Mas naquele dia tudo fora diferente. Lembro-me que na noite anterior meu pai pediu-me pra não dormir tão tarde. Mas eu estava acostumado a acordar todos os dias no mesmo horário, ainda que dormisse um pouco mais tarde. Quando acordei, o relógio marcava 6:50h, percebi então que chovia muito forte, talvez por isso tivesse acordado mais tarde. Arrumei-me correndo, peguei a mochila e corri pro ponto. Mas no meio do caminho o ziper da mochila abriu e meus papéis espalharam-se pelo chão molhado. Coloquei-os de qualquer jeito e continuei correndo. Estava quase chegando no ponto quando vejo o ônibus se afastando. Ainda tentei correr, mas ele não parou. Sentei então em um dos bancos. Eu estava bastante molhado, mas naquele momento mal me importei com isso. Olhei no relógio do letreiro eletrônico da praça, eram 7:04h. Eu estava desolado, arrasado, molhado, e pior, atrasado. Se havia algo que detestava era atraso. Os minutos custaram a passar... Pensei em milhões de coisas e olhei de novo o relógio, 7:09h. Tentei me entreter com o modo como a água corria de cima do telhado pro chão. Tentei me entreter com as acrobacias que as pessoas faziam procurando um lugar pra se proteger da chuva. Tentei me entreter com a bolinha vermelha do gorro de uma criança no colo de uma senhora do meu lado. Nada deu jeito.
A senhora ao meu lado começou então a conversar comigo. Falamos basicamente sobre a chuva. Sobre as pessoas que nao tinham casa pra se abrigar, sobre os agricultores que tanto esperaram por aquela chuva, sobre as enchentes decorrentes da falta de estrutura pra receber toda aquela água, etc. Olhei novamente no relógio da praça, eram 7:28h. Um outro ônibus estava vindo pro ponto, era o meu. Levantei e despedi-me da senhora com o menino no colo. E antes que eu entrasse no ônibus ela me disse: Não tenha pressa meu garoto, talvez hoje não seja o seu dia. E é nesses dias que devemos tem mais calma, pressa só o fará atrapalhar mais ainda seu atrapalhado dia.
Ouvi o que a senhora disse sem dar muita importância e entrei no ônibus, ele estava um pouco cheio, por isso me sentei em uma das cadeiras da frente. Abri minha mochila, havia esquecido o livro em cima da mesa de cabeceira na noite anterior, na pressa de sair e não me atrasar não o peguei. Fiquei então pensando no que a senhora havia me tido... Não havia realmente entendido o significado das palavras. Destraí-me com isso até chegar próximo o meu ponto. Levantei-me então para pagar a passagem. Coloquei a mão nos bolsos, tal qual o livro, havia me esquecido de pegar o dinheiro da passagem devido a pressa. Olhei para os lados, estava desesperado. Estranhamente, não havia ninguém conhecido no ônibus.
Falei então com o cobrador do ônibus, expliquei a ele minha situação, faltavam apenas dois pontos pra chegar a escola. Ele me disse que eu deveria descer no ponto em que o ônibus havia parado, e que não fizesse mais isso. Como desci pela frente, todos olharam pra mim. Corri então em direção à escola, mas como já estava muito atrasado continuei o trajeto andando. Ao chegar deparei-me com o portão fechado. Chamei, bati palma, gritei, e nada. Ninguém apareceu...
Resolvi então ir perguntar ao moço da padaria em frente à escola. Atravessei a rua, entrei na padaria e dei de cara com um garoto da escola. Ele estava vestido informalmente, então perguntei: Porque não foi à aula?
E ele me respondeu: Ué, porque hoje é sábado, não tem aula. - E saiu em direção a sua casa.

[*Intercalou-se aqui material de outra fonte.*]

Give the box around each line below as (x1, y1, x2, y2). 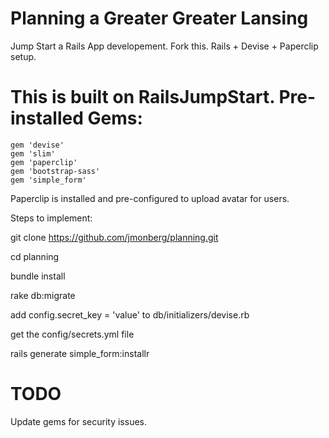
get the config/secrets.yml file (10, 328, 135, 340)
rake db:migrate (10, 289, 76, 301)
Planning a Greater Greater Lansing (10, 7, 309, 30)
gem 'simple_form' (10, 175, 87, 185)
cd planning (10, 250, 60, 262)
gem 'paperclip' (10, 157, 78, 167)
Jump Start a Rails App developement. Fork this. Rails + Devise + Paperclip (10, 40, 319, 52)
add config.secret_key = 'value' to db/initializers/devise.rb (10, 308, 250, 321)

Andei então até uma pequena praça que havia perto e me sentei em um banco de madeira. Lembrei-me então do que a senhora havia me dito... De tão ridículo, fora até engraçado ter passado por tudo aquilo. É, às vezes não é mesmo nosso dia...

Momentos...

Momentos...
"Mas aqueles anjos agora já se foram, depois que eu cresci"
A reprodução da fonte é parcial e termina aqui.